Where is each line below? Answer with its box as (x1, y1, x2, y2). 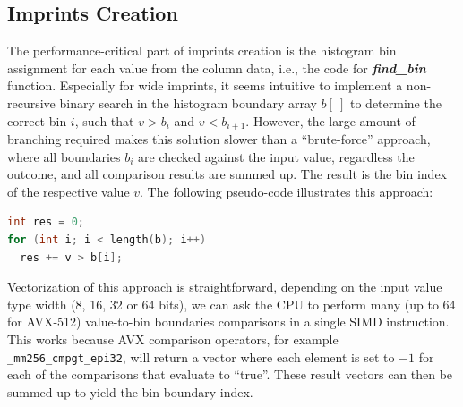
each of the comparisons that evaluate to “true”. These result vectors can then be (7, 365, 453, 384)
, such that (74, 111, 134, 130)
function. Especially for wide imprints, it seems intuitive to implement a (7, 76, 403, 95)
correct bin (7, 111, 67, 130)
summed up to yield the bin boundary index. (7, 382, 253, 401)
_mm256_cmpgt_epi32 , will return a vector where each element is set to (7, 347, 395, 366)
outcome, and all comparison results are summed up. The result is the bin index (7, 165, 447, 183)
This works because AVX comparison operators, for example (7, 329, 339, 348)
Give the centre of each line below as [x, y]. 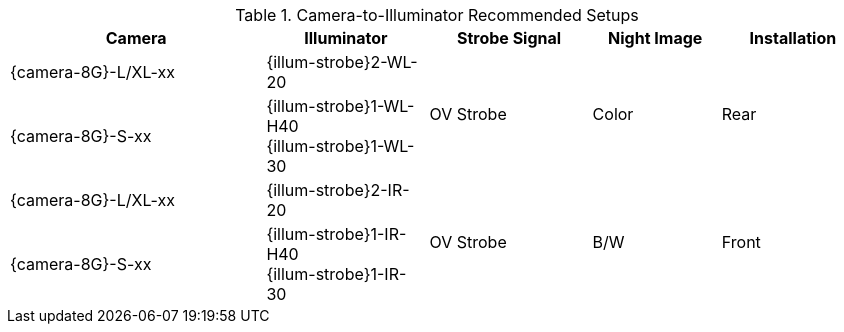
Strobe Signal [509, 38]
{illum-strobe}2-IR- [338, 190]
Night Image [655, 38]
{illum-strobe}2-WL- [342, 62]
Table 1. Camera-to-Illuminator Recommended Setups [437, 15]
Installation [793, 38]
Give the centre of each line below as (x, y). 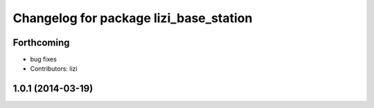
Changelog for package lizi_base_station (133, 18)
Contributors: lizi (54, 69)
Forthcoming (41, 43)
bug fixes (43, 60)
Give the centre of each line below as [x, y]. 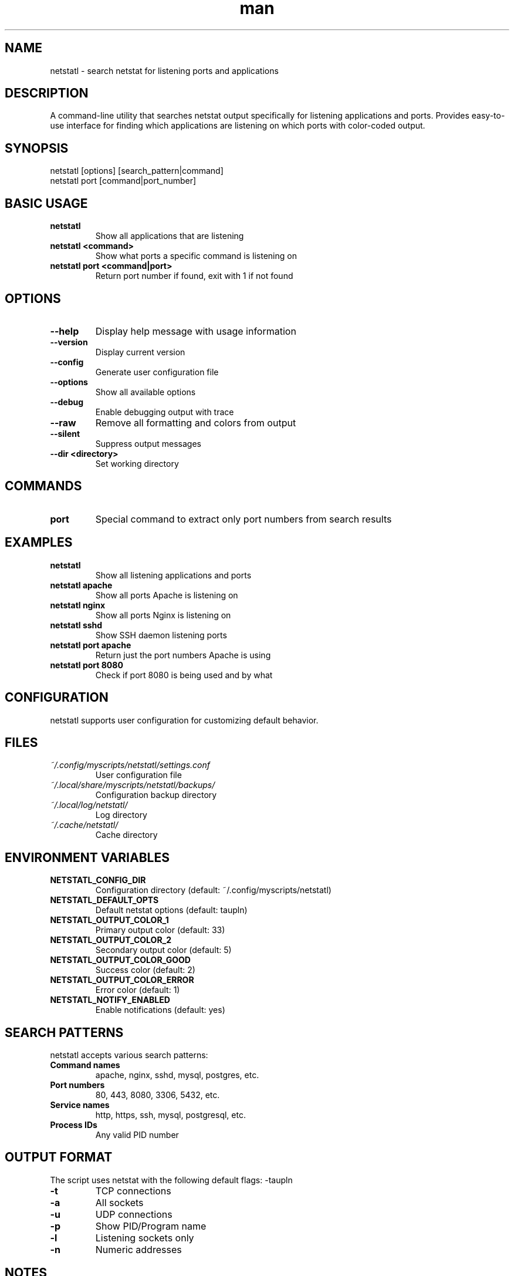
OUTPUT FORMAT [59, 1157]
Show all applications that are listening [170, 236]
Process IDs [74, 1125]
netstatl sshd [76, 625]
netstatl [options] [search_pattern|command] [137, 171]
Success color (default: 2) [145, 970]
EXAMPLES [39, 543]
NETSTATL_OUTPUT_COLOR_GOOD [120, 960]
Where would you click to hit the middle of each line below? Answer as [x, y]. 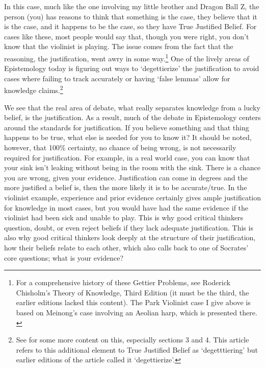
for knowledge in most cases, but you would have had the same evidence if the [126, 207]
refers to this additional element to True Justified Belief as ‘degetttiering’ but [137, 349]
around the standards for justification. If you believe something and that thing [127, 127]
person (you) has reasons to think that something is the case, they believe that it [131, 16]
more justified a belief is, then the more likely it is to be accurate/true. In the [126, 187]
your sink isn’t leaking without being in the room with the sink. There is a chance [132, 167]
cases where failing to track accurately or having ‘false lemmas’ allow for [117, 78]
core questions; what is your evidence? [64, 257]
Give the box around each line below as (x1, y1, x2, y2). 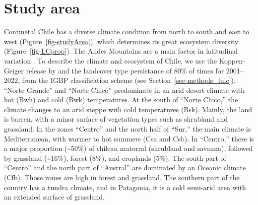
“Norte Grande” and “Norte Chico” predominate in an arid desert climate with (4, 84, 245, 95)
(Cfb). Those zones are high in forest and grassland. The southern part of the (4, 172, 240, 183)
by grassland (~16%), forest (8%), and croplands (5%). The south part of (4, 152, 226, 163)
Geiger (4, 65, 24, 75)
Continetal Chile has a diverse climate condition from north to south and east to (4, 26, 250, 37)
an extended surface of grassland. (4, 192, 105, 202)
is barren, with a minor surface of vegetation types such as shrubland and (4, 114, 228, 124)
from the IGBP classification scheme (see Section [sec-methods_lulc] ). (22, 75, 236, 85)
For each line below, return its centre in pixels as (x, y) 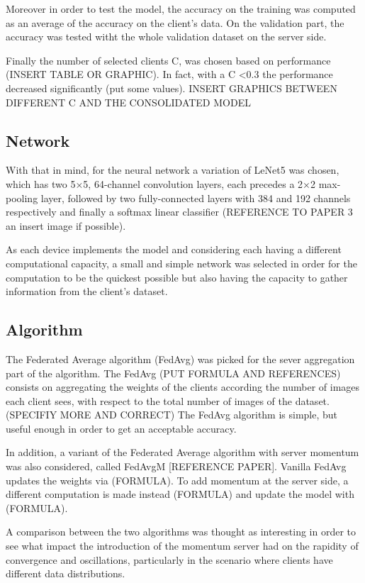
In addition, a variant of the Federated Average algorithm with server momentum (182, 452)
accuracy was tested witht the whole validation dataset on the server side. (166, 37)
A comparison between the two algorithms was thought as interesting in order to (181, 532)
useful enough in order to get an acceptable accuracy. (121, 428)
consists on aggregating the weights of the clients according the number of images (183, 387)
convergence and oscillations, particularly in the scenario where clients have (169, 559)
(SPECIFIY (32, 415)
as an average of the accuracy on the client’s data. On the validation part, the (175, 22)
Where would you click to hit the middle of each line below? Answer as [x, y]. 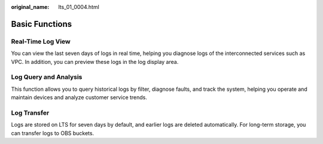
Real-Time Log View [41, 41]
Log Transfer [30, 112]
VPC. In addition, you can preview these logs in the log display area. [95, 62]
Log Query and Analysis [47, 77]
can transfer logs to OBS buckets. [53, 133]
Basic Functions [42, 24]
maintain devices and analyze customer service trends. [79, 97]
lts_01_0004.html [79, 7]
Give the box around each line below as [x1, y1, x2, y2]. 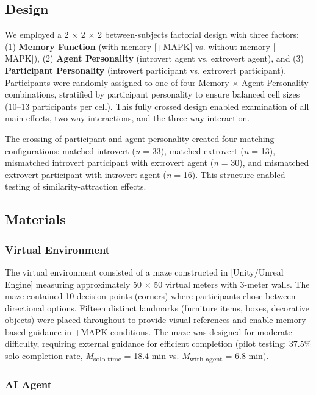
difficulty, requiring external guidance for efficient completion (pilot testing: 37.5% [5, 337, 312, 350]
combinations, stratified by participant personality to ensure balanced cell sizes [5, 88, 300, 101]
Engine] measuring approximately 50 [5, 277, 142, 290]
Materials [5, 210, 66, 229]
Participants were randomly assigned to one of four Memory [5, 76, 229, 88]
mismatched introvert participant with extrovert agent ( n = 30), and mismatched [5, 156, 309, 169]
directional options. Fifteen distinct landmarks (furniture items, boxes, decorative [5, 301, 309, 314]
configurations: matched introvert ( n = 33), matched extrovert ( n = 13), [5, 144, 276, 157]
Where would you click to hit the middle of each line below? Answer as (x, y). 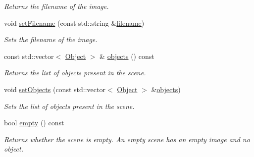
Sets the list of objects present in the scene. (69, 106)
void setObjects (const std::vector (55, 89)
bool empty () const (34, 123)
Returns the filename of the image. (56, 6)
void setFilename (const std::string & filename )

WHAT YOU SHOULD DO »
Reproduce only the lines of the records from the start up to and including the line that holds "netstatl sshd [76, 625]"; do not carry over any picture.

SOLUTION TO THE EXERCISE »
Where is each line below? Answer with its box as (x1, y1, x2, y2). 
each of the comparisons that evaluate to “true”. These result vectors can then be (7, 365, 453, 384)
, such that (74, 111, 134, 130)
function. Especially for wide imprints, it seems intuitive to implement a (7, 76, 403, 95)
correct bin (7, 111, 67, 130)
summed up to yield the bin boundary index. (7, 382, 253, 401)
_mm256_cmpgt_epi32 , will return a vector where each element is set to (7, 347, 395, 366)
outcome, and all comparison results are summed up. The result is the bin index (7, 165, 447, 183)
This works because AVX comparison operators, for example (7, 329, 339, 348)
Give the centre of each line below as [x, y]. 
Strobe Signal [509, 38]
{illum-strobe}2-IR- [338, 190]
Night Image [655, 38]
{illum-strobe}2-WL- [342, 62]
Table 1. Camera-to-Illuminator Recommended Setups [437, 15]
Installation [793, 38]
Give the centre of each line below as (x, y). 
Changelog for package lizi_base_station (133, 18)
Contributors: lizi (54, 69)
Forthcoming (41, 43)
bug fixes (43, 60)
Give the centre of each line below as [x, y]. 
OUTPUT FORMAT [59, 1157]
Show all applications that are listening [170, 236]
Process IDs [74, 1125]
netstatl sshd [76, 625]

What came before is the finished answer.